Access an item’s Element details pane from the Malop details screen

  1. If needed, from the Malops management screen, select the MalOp associated with the item you want to add or remove from the allowlist or blocklist. The Malop details screen appears.

  2. From the Process tab, select the process to add to or remove from the allowlist or blocklist, and click the Investigate button. The Investigation screen appears with the query populated to show the selected process.

  3. Click the process in the query results list to bring up the Element details pane.

Access an item’s Element details pane from the Investigation screen

  1. Build a query to search for the item you want to add to or remove from the allowlist or blocklist.

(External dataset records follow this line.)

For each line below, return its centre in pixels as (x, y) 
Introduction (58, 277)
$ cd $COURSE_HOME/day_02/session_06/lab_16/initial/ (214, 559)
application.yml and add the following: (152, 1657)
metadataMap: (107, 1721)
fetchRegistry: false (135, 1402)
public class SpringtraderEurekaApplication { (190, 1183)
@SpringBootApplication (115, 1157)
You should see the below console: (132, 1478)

  2. From the query results, select the item to bring up the Element details pane.

Set the reputation

On the top right of the Element details pane, click Set reputation, and select whether to add the item to the allowlist or blocklist, or remove the reputation of the item.

Set Reputation

Important

The blocklist is for detection purposes only. Adding an item to the blocklist will not prevent that item from executing. See Prevent File Execution with Application Control for details on preventing execution.

Search reputation information

All analysts, including local analysts, can search for IOCs that currently exist in the system and verify the reputation.

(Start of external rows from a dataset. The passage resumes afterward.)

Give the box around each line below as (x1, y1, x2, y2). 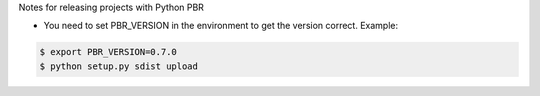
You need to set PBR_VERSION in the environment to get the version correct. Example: (43, 20, 399, 32)
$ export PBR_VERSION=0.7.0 (39, 46, 177, 58)
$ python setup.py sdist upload (39, 60, 199, 72)
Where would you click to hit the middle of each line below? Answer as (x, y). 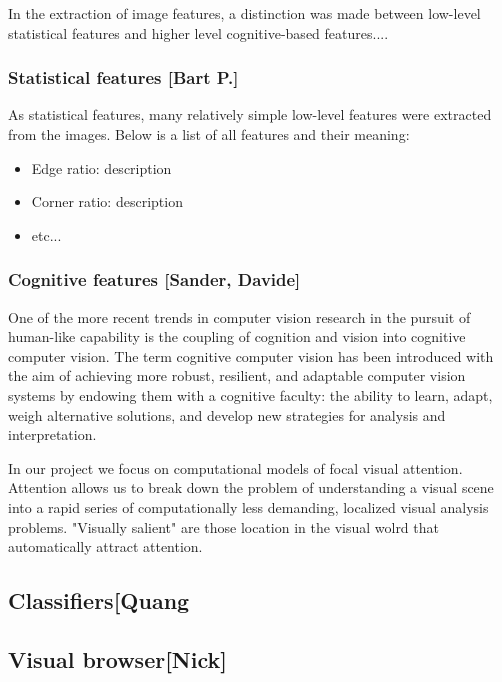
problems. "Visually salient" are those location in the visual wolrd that (223, 526)
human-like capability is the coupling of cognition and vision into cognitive (237, 336)
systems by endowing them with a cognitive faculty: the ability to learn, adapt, (250, 394)
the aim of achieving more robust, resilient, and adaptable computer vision (237, 375)
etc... (46, 234)
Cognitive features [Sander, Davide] (154, 279)
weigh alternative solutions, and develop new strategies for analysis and (227, 414)
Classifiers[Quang (99, 600)
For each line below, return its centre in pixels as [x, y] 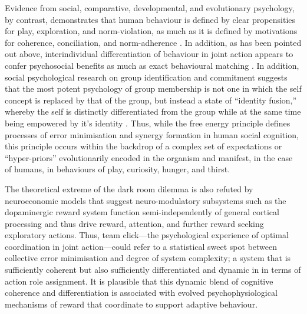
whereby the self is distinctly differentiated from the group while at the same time [153, 111]
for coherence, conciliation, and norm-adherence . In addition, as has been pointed [153, 42]
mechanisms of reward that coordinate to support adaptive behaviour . [131, 304]
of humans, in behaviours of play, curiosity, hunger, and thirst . [118, 169]
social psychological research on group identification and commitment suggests [146, 77]
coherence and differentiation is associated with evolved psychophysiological [141, 293]
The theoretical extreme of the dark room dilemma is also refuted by [129, 188]
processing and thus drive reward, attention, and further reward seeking [134, 223]

To search for an item’s reputation, do one of the following from the Reputations screen:

  • To search within your organization’s private reputations list, enter the MD5, SHA-1, or SHA-256 file hash, domain, or IP address in the Custom Reputation List tab Find reputation field.

    Search Local Reputations

  • To search across all reputation sources, enter the SHA-1 file hash, domain, or IP address in the Global Reputation Search tab search field, and click Search all reputation sources.

    Search Global Reputations

Note

The global file hash search function only support SHA-1 values. When searching within your custom reputation list, you can use SHA-1 or MD5 values.

The search result displays the item reputation according to each reputation source. The Priority column lists which reputation decision takes precedence over others, where 1 is the highest priority.

  • Custom reputation: The reputation based on your environment custom reputation list.

  • AV Reported: The item reputation based on the Cybereason Anti-Malware feature.

  • Cybereason threat intel: The item reputation as determined by the Cybereason Global Threat Intel server.